About this task: Print the data exactly as written, line for line, and leave its pictures behind.

The records:
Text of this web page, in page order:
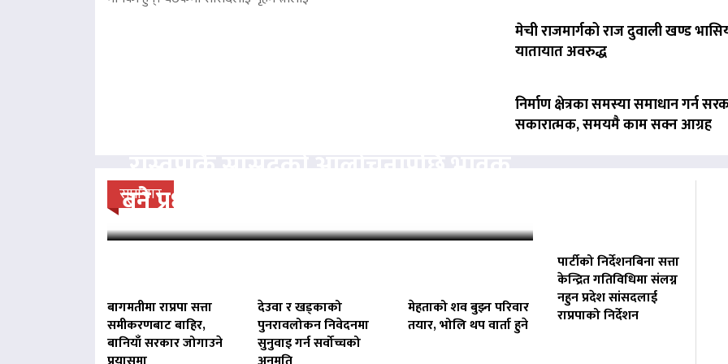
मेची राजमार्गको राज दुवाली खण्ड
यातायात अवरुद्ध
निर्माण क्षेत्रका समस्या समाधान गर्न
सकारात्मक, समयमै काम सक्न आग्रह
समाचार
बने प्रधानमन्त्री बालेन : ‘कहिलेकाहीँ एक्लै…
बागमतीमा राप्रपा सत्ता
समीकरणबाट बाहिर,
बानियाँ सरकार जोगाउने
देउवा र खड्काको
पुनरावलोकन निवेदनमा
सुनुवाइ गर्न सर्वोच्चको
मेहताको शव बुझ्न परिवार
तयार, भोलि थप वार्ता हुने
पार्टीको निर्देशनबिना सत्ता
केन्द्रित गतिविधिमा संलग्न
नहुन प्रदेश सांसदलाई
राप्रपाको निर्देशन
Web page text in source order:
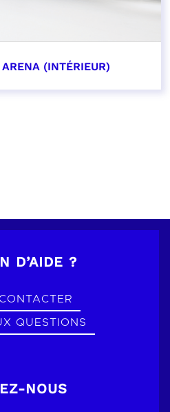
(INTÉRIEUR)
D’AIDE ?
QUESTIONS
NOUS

Response area:
Text of this web page, in page order:
मेची राजमार्गको राज दुवाली खण्ड
यातायात अवरुद्ध
निर्माण क्षेत्रका समस्या समाधान गर्न
सकारात्मक, समयमै काम सक्न आग्रह
समाचार
बने प्रधानमन्त्री बालेन : ‘कहिलेकाहीँ एक्लै…
बागमतीमा राप्रपा सत्ता
समीकरणबाट बाहिर,
बानियाँ सरकार जोगाउने
देउवा र खड्काको
पुनरावलोकन निवेदनमा
सुनुवाइ गर्न सर्वोच्चको
मेहताको शव बुझ्न परिवार
तयार, भोलि थप वार्ता हुने
पार्टीको निर्देशनबिना सत्ता
केन्द्रित गतिविधिमा संलग्न
नहुन प्रदेश सांसदलाई
राप्रपाको निर्देशन
Web page text in source order:
(INTÉRIEUR)
D’AIDE ?
QUESTIONS
NOUS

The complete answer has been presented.